Die Geschichte ländlicher Bodenmärkte in der Frühen Neuzeit hat in den vergangenen zwei Jahrzehnten große Aufmerksamkeit genossen. Zwei eng miteinander zusammenhängende Probleme dominieren die neuere Forschung. Zum einen fragt sie mit Bezug auf das klassische, von Karl Polanyi in einprägsamer Weise formulierte Problem des Übergangs zur Marktgesellschaft [12] nach den institutionellen Rahmenbedingungen für die Entstehung von Bodenmärkten. Dabei spielt in der Regel die Herausbildung exklusiver property rights eine zentrale Rolle. Die jüngere Literatur datiert den Beginn dieses Prozesses auf einen sehr viel früheren Zeitpunkt als die ältere – für Oberitalien teilweise schon auf das Hoch- und Spätmittelalter –, betont jedoch die Notwendigkeit einer starken regionalen und sachlichen Differenzierung dieses Befundes. [13] Zum anderen untersucht sie intensiver als ältere Forschungen die konkreten Mechanismen der Bodenmärkte, d.h. insbesondere Landtransaktionen und Pachtverhältnisse. Auch hier fallen die Befunde gemischt aus. Zwar lassen sich solche ökonomischen Beziehungen ebenfalls schon zu frühen Zeitpunkten nachweisen, aber wirklich preisbildende Märkte resultierten daraus erst sehr viel später. In Westfalen etwa waren Landtransaktionen selbst in der ersten Hälfte des 19. Jahrhunderts noch stark von sozialen Netzwerken dominiert. [14]

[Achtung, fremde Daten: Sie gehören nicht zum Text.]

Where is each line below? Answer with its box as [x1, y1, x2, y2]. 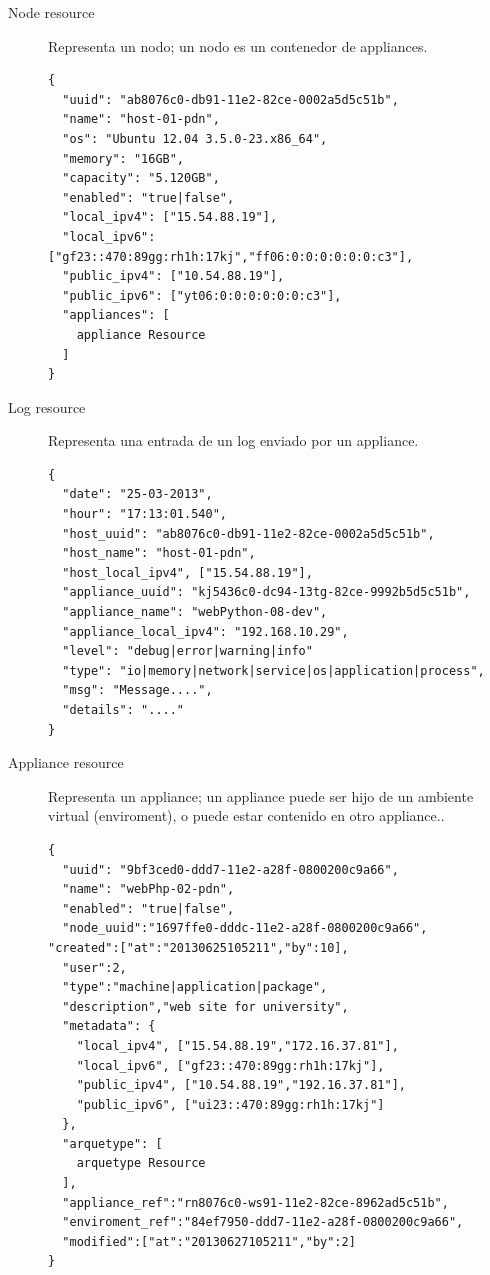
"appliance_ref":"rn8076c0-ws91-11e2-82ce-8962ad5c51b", [62, 1195, 449, 1210]
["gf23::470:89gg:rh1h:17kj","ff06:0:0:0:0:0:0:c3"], [48, 249, 414, 264]
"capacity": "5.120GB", [62, 171, 220, 186]
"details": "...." [62, 703, 185, 717]
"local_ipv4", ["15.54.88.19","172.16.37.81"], [76, 1038, 399, 1053]
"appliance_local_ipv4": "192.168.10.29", [62, 624, 349, 639]
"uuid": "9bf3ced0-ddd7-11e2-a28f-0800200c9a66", [62, 862, 399, 877]
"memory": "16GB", [62, 151, 185, 166]
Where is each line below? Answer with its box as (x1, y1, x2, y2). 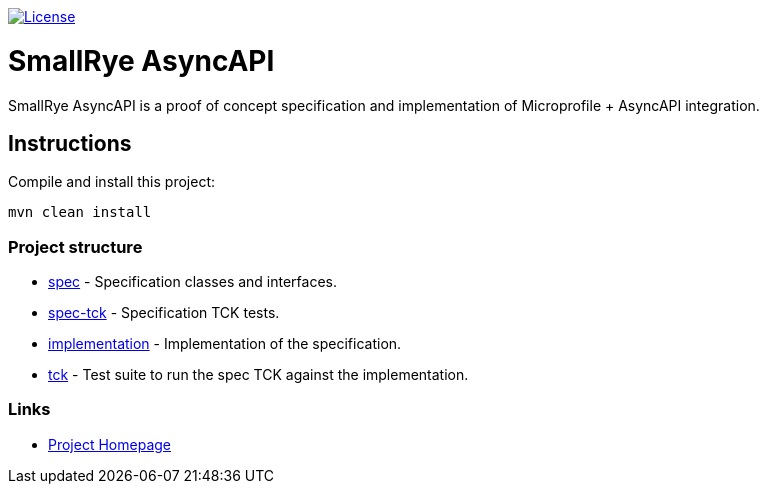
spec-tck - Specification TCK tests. (48, 304, 280, 322)
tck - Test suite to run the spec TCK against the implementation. (48, 366, 469, 384)
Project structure (8, 236, 143, 257)
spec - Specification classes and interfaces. (48, 273, 338, 291)
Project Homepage (48, 435, 171, 453)
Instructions (8, 130, 132, 156)
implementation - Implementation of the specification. (48, 335, 402, 353)
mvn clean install (8, 204, 152, 221)
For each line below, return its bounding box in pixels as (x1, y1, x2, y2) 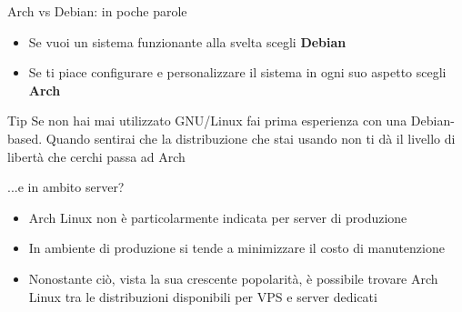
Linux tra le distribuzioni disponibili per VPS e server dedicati (28, 287, 377, 306)
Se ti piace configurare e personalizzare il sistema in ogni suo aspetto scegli (28, 63, 447, 82)
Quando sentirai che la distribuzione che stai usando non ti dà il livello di (45, 128, 456, 147)
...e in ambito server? (7, 177, 125, 196)
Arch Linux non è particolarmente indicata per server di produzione (28, 207, 407, 226)
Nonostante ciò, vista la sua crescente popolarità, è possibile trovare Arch (28, 268, 438, 287)
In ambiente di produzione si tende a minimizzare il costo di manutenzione (28, 238, 445, 257)
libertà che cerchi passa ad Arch (7, 146, 186, 166)
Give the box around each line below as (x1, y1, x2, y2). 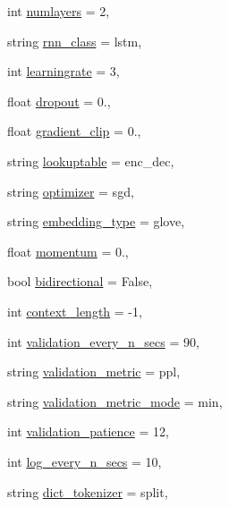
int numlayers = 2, (7, 2, 110, 20)
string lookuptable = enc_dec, (7, 151, 174, 170)
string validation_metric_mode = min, (7, 392, 223, 410)
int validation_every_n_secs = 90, (7, 332, 199, 351)
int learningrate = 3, (7, 62, 120, 80)
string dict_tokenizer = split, (7, 482, 168, 501)
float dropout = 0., (7, 91, 111, 110)
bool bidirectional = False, (7, 272, 153, 291)
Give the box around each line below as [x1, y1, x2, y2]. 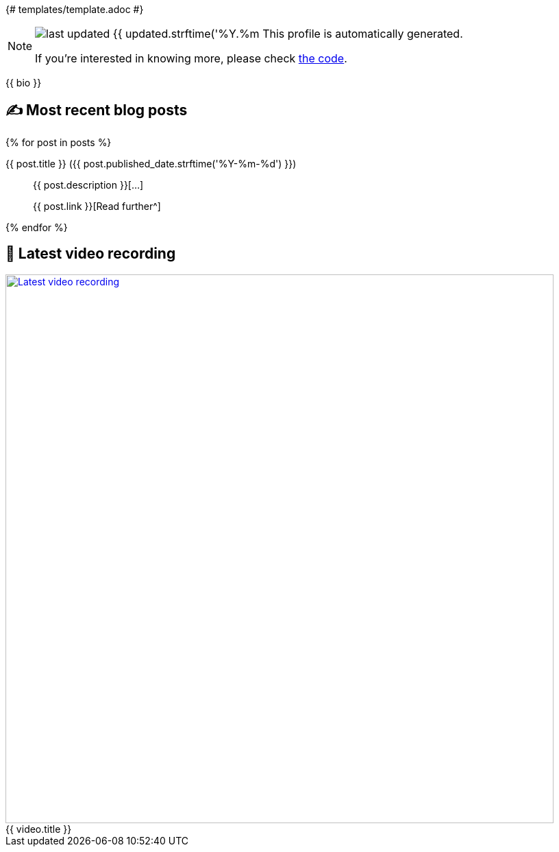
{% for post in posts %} [5, 136, 112, 148]
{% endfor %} [5, 221, 68, 233]
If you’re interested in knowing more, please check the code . [35, 51, 347, 65]
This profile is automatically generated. [262, 27, 463, 40]
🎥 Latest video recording [5, 245, 176, 263]
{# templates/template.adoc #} [5, 3, 144, 15]
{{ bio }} [5, 77, 42, 88]
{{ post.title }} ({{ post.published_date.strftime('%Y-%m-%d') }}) [5, 157, 297, 169]
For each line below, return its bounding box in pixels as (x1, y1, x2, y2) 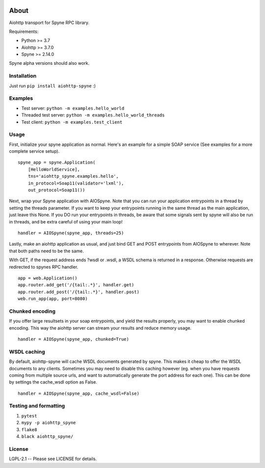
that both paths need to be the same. (9, 248, 84, 254)
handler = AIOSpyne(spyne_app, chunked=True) (18, 336, 130, 342)
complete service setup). (9, 148, 60, 154)
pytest (21, 413, 37, 418)
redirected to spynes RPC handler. (9, 264, 79, 270)
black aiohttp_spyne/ (21, 434, 74, 440)
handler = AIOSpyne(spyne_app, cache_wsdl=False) (18, 390, 140, 396)
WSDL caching (9, 348, 45, 355)
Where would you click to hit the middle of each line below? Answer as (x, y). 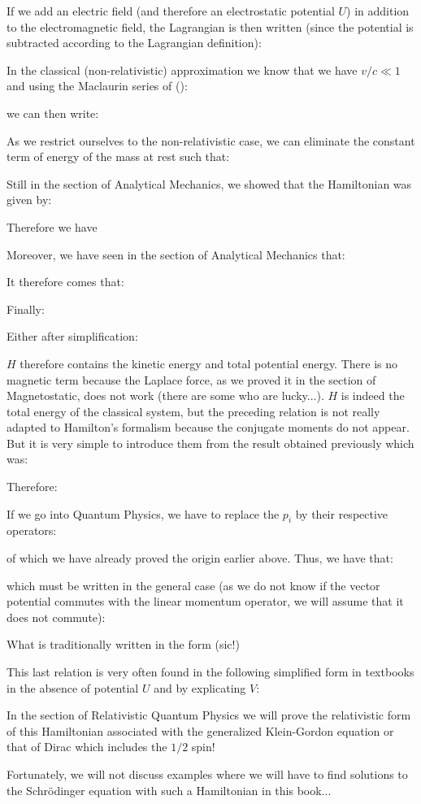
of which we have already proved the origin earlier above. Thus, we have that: (200, 558)
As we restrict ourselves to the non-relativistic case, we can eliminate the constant (211, 140)
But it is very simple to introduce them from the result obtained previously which (210, 443)
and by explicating (200, 687)
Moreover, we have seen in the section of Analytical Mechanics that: (176, 254)
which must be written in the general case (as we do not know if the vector (193, 585)
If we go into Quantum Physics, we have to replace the (143, 513)
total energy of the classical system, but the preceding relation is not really (193, 411)
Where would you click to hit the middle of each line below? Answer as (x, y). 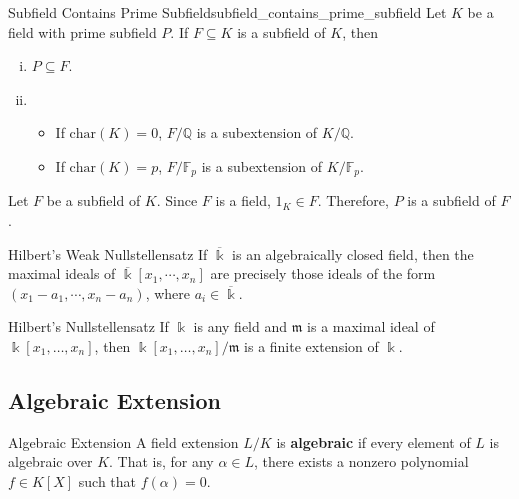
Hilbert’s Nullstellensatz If (88, 326)
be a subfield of (93, 200)
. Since (177, 200)
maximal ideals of (62, 273)
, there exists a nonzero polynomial (361, 461)
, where (167, 292)
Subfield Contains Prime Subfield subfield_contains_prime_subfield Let (227, 12)
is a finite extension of (311, 345)
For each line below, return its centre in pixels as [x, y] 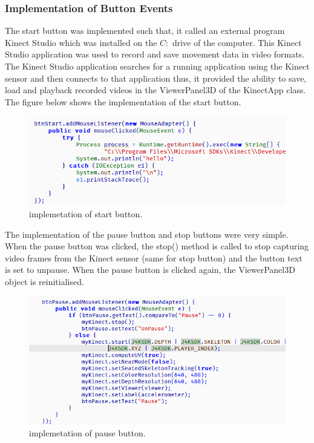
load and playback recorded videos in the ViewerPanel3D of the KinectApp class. [155, 90]
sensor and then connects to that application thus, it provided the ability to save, [156, 78]
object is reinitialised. [44, 282]
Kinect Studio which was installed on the [81, 42]
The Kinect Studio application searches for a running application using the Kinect [157, 66]
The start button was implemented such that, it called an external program [145, 31]
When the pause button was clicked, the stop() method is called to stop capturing [157, 246]
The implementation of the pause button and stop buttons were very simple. [147, 234]
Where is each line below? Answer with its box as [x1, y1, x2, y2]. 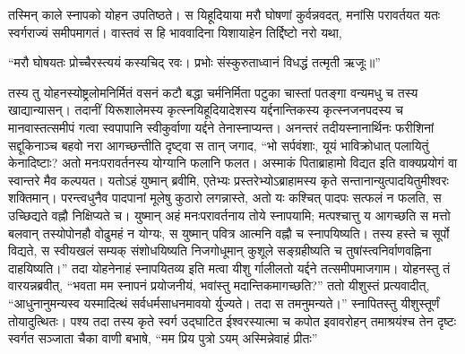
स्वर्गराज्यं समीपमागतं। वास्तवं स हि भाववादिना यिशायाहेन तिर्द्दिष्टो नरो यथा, [8, 22, 342, 41]
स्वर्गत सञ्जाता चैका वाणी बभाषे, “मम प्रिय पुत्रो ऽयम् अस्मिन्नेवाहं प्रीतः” [8, 329, 318, 348]
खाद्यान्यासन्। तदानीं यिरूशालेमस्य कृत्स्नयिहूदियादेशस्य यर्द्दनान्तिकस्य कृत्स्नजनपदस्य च [8, 100, 403, 119]
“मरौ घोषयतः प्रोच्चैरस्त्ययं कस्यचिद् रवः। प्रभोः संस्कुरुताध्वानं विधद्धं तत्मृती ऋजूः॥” [8, 53, 381, 72]
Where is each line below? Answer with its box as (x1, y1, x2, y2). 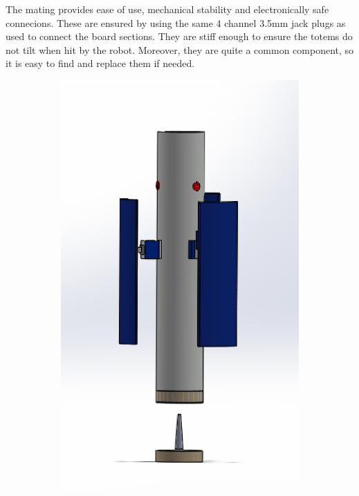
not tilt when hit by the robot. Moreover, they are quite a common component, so (6, 42, 354, 57)
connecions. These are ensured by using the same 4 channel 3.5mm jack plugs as (6, 15, 346, 30)
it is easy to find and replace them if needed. (6, 56, 195, 70)
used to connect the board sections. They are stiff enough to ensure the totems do (6, 29, 353, 44)
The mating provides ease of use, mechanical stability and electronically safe (6, 2, 329, 16)
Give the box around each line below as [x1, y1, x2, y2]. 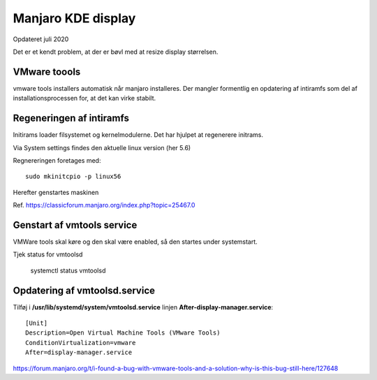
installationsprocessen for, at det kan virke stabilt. [13, 94, 156, 103]
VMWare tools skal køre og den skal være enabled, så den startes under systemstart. [13, 237, 258, 246]
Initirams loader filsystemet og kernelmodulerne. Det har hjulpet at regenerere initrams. [13, 131, 263, 139]
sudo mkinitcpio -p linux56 [25, 173, 121, 181]
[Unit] [25, 319, 48, 328]
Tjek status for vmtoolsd [13, 250, 83, 258]
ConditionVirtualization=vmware [25, 339, 136, 346]
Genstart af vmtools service [13, 219, 138, 231]
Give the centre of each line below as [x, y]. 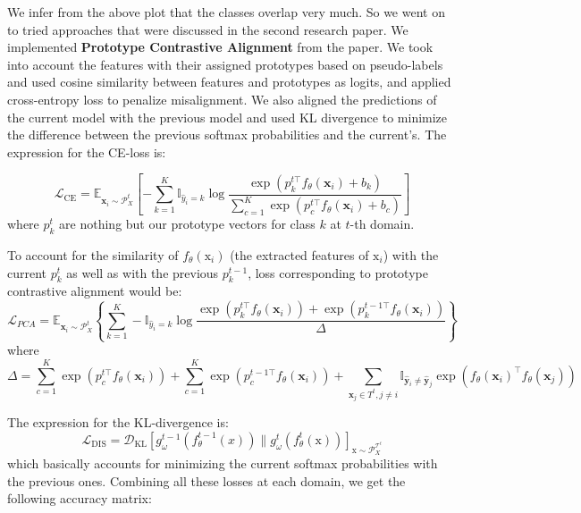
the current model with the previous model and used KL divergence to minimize [227, 117]
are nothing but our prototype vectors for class [187, 224]
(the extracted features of [299, 255]
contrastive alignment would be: [95, 291]
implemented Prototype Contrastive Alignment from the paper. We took [220, 47]
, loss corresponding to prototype [338, 272]
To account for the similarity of [93, 255]
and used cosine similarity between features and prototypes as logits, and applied [229, 82]
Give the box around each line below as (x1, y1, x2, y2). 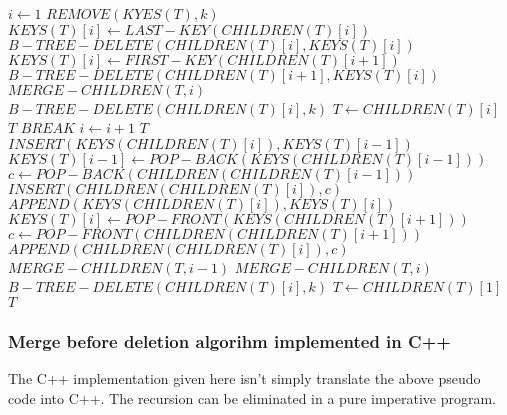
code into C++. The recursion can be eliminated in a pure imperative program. (8, 387, 496, 408)
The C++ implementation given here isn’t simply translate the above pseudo (8, 368, 481, 389)
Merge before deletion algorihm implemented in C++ (8, 328, 451, 353)
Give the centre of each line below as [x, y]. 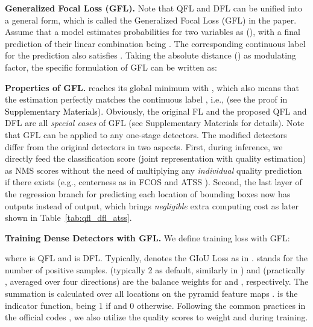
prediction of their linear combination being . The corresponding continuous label [155, 43]
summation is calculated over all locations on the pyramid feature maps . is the [151, 294]
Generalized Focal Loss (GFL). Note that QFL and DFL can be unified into [154, 8]
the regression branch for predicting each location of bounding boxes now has [148, 193]
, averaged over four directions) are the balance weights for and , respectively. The [157, 281]
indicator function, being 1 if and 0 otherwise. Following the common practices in [155, 305]
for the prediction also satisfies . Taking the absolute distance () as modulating [150, 55]
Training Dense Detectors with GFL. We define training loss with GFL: [147, 237]
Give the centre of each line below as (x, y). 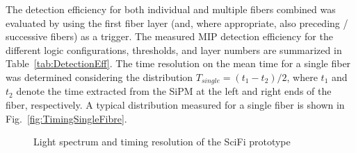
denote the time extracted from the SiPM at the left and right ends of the (174, 91)
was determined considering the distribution (99, 76)
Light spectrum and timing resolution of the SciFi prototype (162, 142)
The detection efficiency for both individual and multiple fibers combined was (171, 9)
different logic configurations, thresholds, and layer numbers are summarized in (174, 49)
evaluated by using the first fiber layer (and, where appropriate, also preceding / (177, 22)
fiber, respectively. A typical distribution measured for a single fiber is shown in (175, 105)
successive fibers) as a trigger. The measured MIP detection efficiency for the (169, 36)
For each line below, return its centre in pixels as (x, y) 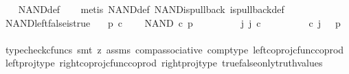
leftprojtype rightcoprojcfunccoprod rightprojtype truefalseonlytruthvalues (164, 63)
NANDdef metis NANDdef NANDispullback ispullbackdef (151, 9)
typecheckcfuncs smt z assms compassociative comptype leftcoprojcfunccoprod (174, 49)
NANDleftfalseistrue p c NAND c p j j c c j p (173, 22)
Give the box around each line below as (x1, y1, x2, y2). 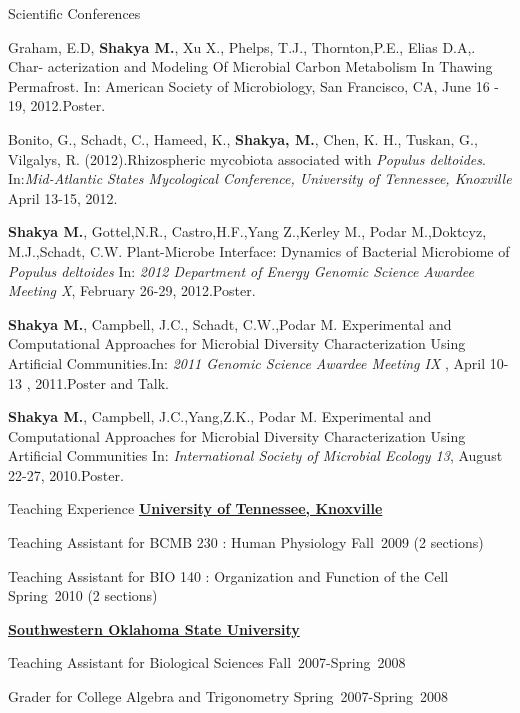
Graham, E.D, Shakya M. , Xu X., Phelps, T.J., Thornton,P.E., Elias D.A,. (8, 36, 476, 57)
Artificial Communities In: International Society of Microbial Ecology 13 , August (8, 445, 503, 466)
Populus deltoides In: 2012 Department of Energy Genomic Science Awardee (8, 260, 474, 281)
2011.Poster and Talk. (35, 372, 169, 393)
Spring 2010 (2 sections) (8, 585, 158, 606)
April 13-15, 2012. (8, 187, 118, 208)
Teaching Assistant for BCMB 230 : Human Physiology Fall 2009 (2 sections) (8, 532, 484, 553)
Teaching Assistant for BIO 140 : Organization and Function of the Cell (8, 565, 449, 586)
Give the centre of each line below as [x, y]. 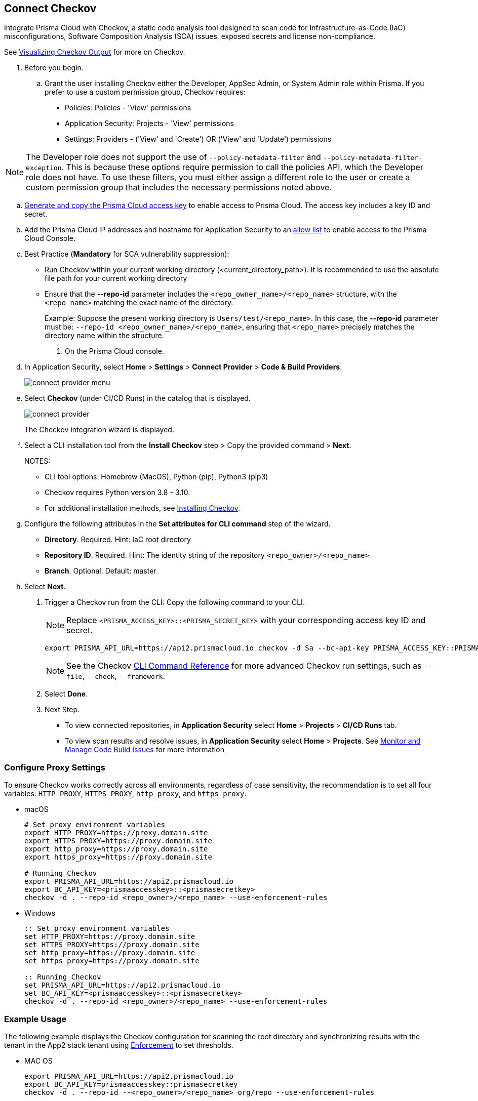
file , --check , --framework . [116, 676]
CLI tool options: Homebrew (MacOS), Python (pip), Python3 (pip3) [156, 477]
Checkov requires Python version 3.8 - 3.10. [117, 493]
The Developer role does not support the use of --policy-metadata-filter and [173, 157]
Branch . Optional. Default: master [101, 571]
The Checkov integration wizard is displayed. [99, 430]
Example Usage [35, 1019]
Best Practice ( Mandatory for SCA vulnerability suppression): [127, 254]
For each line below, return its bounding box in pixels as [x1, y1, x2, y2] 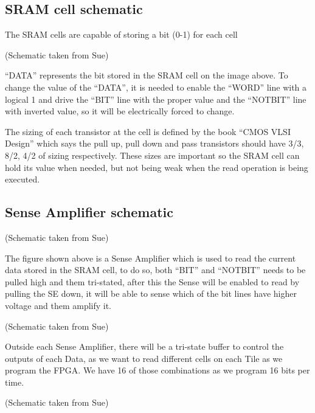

Die zweite Grundlage einer Geschichte der Immobilienmärkte, die Geschichte der städtischen Wohnungsmärkte, setzt hingegen erst in der Mitte des 19. Jahrhunderts und damit an einem Zeitpunkt an, zu dem preisbildende Märkte eindeutig dominierten. [15] Ihren Ursprung hat diese Forschungsrichtung in den zeitgenössischen, nicht zuletzt von Ökonomen geführten Debatten über die Wohnungsfrage. [16] Auch im 20. Jahrhundert war es vor allem die mit dem Wohnen verbundene sozialpolitische Problematik, die historische Forschungen inspirierte. Besonders nach 1945 ist die Beschäftigung mit Wohnungsmärkten dabei eher vernachlässigt worden. Stattdessen sind andere Aspekte des Themas in den Vordergrund gerückt. Das gilt erstens für die aus der Architekturgeschichte herrührende Städtebau- und Stadtplanungsgeschichte, die auch von der Stadtgeschichte aufgegriffen und wesentlich erweitert worden ist. [17] Zweitens hat in den 1970er und 1980er Jahren die Alltagsgeschichte eine wesentliche Rolle für die Erforschung des Wohnens gespielt. [18] Und drittens sind in den 1990er Jahren einige Arbeiten erschienen, die sich dem Thema aus einer politikgeschichtlichen Perspektive näherten. Sie berühren sich stellenweise mit den sozialwissenschaftlichen housing studies, die der vergleichenden Sozialstaatsforschung entstammen. [19]
Der Fokus auf den Aspekt der Wohnungspolitik ist insofern naheliegend, als der Wohnungsmarkt in den meisten westlichen Ländern – mit der nennenswerten, aber auch nur teilweisen Ausnahme der USA – seit 1914 so stark von staatlichen Interventionen gekennzeichnet war, dass man ihn ohne eine Berücksichtigung dieses Themas schlicht nicht verstehen kann. Das bedeutet freilich nicht, dass die Geschichte des Wohnungsmarktes in der Geschichte der Wohnungspolitik aufgeht, und noch weniger geht die Geschichte der Immobilienmärkte in der Geschichte ihrer staatlichen Regulierung auf.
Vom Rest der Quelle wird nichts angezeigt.